Exercise details. Starting at the line that contains "INFORMAÇÕES" and ending at the line that contains "LOCALIZAÇÃO", the lines below are to be given again exactly, with nothing added.

Records from a data collection.
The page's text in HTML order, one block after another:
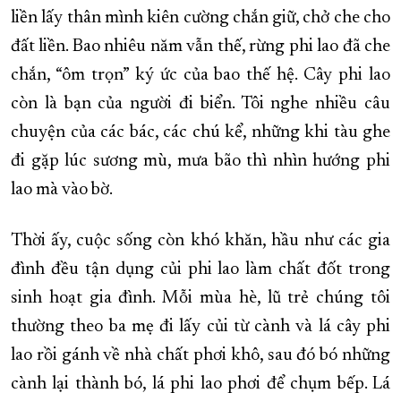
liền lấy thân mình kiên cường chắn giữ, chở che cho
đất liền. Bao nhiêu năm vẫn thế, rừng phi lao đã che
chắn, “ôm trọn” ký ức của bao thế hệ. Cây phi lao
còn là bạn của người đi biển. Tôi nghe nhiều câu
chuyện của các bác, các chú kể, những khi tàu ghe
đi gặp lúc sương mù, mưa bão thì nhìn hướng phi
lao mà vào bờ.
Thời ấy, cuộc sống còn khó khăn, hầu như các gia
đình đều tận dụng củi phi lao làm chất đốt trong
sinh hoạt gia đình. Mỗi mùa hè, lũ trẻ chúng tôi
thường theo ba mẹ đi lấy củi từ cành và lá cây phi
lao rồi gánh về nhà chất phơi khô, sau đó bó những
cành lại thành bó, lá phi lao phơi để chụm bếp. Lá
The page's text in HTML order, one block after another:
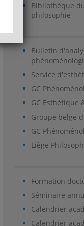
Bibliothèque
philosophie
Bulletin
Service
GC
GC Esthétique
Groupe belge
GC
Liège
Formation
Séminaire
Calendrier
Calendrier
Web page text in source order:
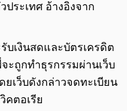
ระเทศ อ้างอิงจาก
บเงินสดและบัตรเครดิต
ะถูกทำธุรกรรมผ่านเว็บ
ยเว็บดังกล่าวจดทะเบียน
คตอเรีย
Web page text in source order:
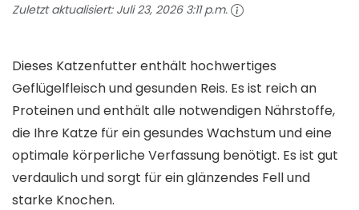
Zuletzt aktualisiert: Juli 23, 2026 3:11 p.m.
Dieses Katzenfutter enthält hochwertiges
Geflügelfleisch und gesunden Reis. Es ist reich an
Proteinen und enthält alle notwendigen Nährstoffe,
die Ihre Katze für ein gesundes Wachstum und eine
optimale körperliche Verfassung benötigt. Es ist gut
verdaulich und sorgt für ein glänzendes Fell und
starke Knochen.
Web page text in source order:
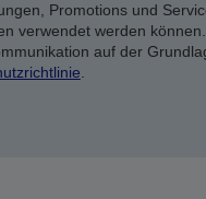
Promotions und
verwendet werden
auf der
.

--

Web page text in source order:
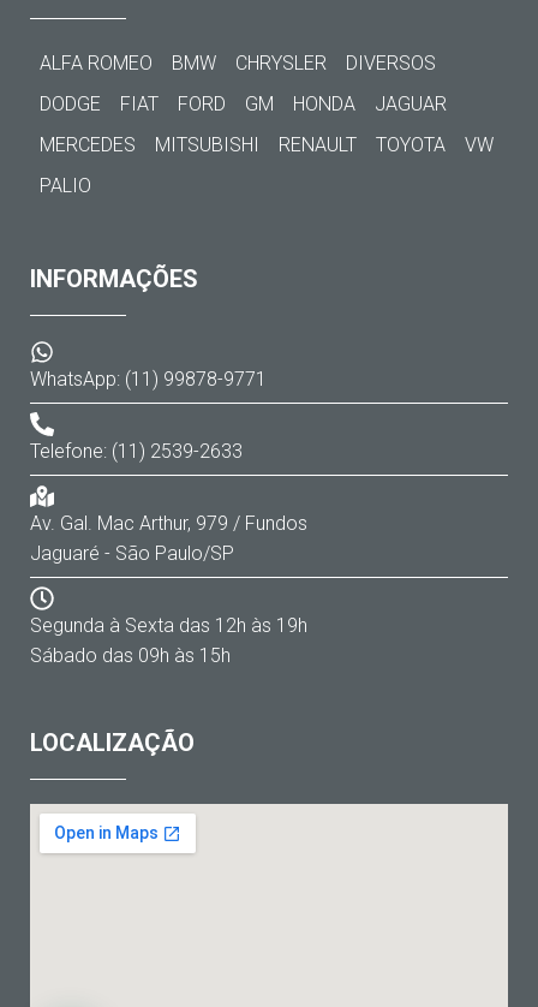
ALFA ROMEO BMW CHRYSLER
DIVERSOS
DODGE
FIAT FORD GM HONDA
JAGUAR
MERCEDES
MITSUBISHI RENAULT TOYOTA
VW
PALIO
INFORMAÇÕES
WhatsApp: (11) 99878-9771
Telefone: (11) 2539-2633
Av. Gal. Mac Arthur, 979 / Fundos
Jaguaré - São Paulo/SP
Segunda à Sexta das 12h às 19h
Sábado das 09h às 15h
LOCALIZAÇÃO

Exercise solution.
INFORMAÇÕES
WhatsApp: (11) 99878-9771
Telefone: (11) 2539-2633
Av. Gal. Mac Arthur, 979 / Fundos
Jaguaré - São Paulo/SP
Segunda à Sexta das 12h às 19h
Sábado das 09h às 15h
LOCALIZAÇÃO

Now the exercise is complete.